[3DPrintFarm] got an early version of the Phrozen Sonic Mini resin printer. If you look at the video below, he was very impressed with its build quality and results. The price is reported to be $200, although we have seen it on some web sites for a bit more. The build quality does look good, although you have to admit, the motion mechanism on a resin printer is pretty simple, since you just need to move up and down.
The printer uses a monochrome LCD which allows it to cure layers very fast (apparently, monochrome panels pass more ultraviolet light through). The panel also has a higher-rated lifetime than color LCDs
The steps to print are pretty simple. An LCD test lets you make sure the LCD panel is working. Leveling or Z axis calibration, is, as always, some amount of work, although it is guided and not very hard compared to a filament printer.
Once complete, you are ready to go, and the video shows a real-time build with each layer taking just a hair over two seconds. Watching items grow out of a vat of liquid always seems like some sort of magic to us and that’s quite fast. The build size isn’t super large — 4.7 inches by 2.6 with a height of about 5 inches. That’s still big enough for a lot of purposes.

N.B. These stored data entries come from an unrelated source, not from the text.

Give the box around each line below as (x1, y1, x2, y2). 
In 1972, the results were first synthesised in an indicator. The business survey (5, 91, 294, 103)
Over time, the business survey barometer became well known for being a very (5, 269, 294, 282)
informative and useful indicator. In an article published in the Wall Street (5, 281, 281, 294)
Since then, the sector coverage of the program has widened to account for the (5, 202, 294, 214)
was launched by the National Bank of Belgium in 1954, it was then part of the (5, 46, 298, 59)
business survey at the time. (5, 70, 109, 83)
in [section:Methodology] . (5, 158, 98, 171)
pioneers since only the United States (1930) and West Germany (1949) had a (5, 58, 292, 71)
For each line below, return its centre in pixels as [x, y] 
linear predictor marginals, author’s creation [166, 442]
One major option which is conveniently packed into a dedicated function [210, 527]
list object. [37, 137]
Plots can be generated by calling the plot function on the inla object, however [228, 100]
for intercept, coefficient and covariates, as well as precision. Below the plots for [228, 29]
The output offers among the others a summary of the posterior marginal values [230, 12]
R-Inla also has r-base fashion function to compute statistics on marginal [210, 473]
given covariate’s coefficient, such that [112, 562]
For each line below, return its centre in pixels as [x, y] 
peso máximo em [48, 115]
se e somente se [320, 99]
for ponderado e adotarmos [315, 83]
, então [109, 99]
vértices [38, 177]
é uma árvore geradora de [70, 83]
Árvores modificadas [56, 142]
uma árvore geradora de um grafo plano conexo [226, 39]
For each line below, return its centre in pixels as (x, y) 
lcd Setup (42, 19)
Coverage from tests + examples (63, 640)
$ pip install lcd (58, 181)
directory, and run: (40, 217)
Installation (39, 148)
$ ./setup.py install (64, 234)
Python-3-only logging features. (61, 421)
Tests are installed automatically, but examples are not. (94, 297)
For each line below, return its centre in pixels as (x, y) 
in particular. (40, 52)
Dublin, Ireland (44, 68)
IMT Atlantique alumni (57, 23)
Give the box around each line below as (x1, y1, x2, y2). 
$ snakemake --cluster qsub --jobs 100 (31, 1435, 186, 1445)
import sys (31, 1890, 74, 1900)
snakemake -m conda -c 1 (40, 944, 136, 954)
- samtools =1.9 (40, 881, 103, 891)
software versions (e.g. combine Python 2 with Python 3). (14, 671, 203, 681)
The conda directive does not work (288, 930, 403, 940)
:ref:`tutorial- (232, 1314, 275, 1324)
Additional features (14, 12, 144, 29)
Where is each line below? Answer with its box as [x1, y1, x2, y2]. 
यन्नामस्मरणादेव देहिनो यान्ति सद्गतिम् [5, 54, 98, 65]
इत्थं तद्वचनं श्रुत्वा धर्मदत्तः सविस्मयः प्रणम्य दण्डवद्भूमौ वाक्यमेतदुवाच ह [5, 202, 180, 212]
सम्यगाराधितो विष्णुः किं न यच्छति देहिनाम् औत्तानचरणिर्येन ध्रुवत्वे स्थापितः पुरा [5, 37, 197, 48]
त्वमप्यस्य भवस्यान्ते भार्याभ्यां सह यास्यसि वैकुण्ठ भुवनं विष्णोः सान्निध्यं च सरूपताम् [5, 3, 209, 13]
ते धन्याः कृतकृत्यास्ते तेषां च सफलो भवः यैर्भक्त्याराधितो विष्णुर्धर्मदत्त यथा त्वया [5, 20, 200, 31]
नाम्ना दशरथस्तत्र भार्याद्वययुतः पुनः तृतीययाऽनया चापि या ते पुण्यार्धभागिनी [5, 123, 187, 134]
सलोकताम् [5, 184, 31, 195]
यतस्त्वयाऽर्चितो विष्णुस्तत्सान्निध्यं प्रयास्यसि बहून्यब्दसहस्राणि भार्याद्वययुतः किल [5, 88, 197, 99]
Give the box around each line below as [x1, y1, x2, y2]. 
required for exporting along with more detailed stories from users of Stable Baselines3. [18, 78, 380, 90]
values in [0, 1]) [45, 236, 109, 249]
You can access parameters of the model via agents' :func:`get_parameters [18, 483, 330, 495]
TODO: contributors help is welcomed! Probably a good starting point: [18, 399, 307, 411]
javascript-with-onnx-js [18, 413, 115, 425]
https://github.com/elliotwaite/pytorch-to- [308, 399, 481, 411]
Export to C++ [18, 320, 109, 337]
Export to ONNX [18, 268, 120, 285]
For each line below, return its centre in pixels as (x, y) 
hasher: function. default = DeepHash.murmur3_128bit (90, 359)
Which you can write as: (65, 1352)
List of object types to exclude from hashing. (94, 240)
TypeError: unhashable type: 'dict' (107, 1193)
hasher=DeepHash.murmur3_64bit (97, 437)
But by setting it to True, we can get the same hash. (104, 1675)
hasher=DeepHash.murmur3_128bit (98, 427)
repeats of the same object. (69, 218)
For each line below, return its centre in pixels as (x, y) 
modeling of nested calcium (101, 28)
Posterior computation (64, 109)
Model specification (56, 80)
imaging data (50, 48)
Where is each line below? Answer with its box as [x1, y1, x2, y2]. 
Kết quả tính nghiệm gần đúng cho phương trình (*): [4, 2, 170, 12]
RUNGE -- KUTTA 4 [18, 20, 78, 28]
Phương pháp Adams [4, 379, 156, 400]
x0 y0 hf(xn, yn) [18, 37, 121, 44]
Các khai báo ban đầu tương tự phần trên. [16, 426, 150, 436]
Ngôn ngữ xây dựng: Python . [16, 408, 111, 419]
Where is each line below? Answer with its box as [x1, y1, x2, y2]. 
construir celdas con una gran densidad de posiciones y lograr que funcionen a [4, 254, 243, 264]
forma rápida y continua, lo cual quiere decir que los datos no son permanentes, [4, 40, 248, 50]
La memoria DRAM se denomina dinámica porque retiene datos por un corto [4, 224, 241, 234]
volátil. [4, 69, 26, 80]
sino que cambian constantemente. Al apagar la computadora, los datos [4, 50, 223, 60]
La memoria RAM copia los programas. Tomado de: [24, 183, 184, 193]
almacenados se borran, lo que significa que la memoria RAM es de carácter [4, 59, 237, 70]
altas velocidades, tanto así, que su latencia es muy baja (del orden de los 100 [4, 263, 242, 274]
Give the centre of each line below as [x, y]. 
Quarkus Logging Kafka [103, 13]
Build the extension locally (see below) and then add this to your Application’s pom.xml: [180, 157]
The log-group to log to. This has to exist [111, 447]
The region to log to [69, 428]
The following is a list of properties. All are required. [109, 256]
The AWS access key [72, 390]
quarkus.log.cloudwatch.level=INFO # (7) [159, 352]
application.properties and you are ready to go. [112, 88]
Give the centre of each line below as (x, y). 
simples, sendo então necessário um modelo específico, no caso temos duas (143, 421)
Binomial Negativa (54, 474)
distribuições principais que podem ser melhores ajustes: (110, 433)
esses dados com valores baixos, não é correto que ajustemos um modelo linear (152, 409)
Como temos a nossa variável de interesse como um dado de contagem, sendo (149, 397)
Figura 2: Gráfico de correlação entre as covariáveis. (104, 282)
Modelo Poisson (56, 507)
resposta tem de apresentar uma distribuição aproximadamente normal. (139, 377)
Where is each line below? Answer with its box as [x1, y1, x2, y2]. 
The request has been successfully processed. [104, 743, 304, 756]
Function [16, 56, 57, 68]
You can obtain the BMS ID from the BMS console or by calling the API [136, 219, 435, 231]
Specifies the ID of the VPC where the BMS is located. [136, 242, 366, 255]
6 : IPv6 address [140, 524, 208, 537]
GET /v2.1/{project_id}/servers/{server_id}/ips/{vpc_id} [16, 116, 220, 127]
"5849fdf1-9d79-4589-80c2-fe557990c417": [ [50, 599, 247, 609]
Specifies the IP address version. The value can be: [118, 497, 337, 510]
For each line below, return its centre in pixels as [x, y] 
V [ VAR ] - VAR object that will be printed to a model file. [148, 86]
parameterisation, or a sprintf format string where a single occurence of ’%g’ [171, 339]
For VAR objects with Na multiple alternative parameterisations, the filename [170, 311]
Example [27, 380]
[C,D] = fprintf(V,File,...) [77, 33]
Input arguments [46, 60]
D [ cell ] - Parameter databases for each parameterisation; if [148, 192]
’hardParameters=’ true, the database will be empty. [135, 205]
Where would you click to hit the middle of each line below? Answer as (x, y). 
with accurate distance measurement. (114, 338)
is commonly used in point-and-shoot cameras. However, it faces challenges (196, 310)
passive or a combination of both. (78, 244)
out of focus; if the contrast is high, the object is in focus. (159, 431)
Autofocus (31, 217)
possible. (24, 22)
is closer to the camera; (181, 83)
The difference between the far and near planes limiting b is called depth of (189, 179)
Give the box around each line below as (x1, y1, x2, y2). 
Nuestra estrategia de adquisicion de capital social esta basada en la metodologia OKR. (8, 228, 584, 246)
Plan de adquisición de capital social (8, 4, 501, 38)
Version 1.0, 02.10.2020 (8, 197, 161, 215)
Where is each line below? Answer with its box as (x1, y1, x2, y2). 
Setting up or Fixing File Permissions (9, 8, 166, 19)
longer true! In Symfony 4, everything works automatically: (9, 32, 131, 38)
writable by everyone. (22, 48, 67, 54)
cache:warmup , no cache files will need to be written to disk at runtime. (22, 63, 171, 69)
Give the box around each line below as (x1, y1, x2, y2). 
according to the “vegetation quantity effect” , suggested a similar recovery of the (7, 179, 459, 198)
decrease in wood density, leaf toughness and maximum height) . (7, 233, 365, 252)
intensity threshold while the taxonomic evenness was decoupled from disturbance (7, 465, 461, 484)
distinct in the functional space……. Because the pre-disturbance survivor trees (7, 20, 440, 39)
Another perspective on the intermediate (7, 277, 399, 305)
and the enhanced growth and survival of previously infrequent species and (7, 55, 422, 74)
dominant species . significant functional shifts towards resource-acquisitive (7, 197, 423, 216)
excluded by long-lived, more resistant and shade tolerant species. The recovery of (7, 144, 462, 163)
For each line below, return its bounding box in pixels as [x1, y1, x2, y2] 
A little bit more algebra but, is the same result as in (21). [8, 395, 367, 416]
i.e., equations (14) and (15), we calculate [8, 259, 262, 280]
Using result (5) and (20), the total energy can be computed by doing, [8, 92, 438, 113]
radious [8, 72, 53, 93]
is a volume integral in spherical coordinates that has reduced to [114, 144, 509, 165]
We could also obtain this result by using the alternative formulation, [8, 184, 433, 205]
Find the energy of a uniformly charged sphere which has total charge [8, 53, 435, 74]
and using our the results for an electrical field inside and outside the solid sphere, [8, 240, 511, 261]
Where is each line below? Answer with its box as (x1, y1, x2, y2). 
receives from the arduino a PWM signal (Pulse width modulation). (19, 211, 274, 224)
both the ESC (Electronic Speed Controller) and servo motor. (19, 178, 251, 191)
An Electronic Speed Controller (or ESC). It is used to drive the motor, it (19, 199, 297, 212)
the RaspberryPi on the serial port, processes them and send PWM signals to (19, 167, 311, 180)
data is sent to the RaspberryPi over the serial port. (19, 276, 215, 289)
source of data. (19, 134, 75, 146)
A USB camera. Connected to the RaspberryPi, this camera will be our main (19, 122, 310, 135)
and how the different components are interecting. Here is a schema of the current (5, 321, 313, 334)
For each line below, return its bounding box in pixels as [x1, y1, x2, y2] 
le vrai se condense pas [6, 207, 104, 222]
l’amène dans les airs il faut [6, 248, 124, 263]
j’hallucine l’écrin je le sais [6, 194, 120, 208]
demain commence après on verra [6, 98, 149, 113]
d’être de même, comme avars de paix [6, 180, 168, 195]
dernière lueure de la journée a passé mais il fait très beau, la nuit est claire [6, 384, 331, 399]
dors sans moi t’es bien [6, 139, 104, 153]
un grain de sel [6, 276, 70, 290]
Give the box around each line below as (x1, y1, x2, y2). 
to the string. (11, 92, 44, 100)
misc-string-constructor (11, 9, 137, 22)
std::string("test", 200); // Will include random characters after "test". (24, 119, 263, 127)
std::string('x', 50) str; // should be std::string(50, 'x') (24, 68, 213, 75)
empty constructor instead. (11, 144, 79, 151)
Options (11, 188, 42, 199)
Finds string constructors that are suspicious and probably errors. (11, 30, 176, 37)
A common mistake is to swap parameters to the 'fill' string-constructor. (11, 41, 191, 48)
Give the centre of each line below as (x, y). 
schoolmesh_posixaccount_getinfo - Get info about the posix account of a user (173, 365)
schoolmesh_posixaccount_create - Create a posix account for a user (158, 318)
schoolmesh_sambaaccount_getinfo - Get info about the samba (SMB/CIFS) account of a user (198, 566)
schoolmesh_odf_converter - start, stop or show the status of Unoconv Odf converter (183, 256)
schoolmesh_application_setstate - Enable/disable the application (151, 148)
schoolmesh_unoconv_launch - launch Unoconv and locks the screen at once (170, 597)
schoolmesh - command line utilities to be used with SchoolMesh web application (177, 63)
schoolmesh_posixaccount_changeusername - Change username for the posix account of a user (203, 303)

We had trouble finding the printer for $200 other than on the company’s web site. Amazon listed the product but showed it unavailable and didn’t list a price. Despite putting the web site in US dollar mode, the shopping cart rang up in Taiwan dollars (TWD) and shipping was around $60 (NT$1,699). The cart informed us that the total in US dollars was about $258. They did offer PayPal as an option to pay.
We can actually get an ELEGOO Mars for a little less that that. Sure the retail price is higher, but there are free shipping options. We’ve seen some other resin printers for as little as $180. We’d love to see how those printers stack up to this one. According to the video, this printer is probably faster than many other printers, if nothing else.
If you want to get into resin printers, make sure you know what you are getting into.
Interesting point about mono LCDs – Now you mention it, it makes sense as I guess they’re not TFT, so have more LC per D.
Kind of thing that makes you think “Wait, why were they using color in the first place???” I guess it’s been an availability/resolution/price thing, since monochrome screen production probably crashed a decade and a half ago.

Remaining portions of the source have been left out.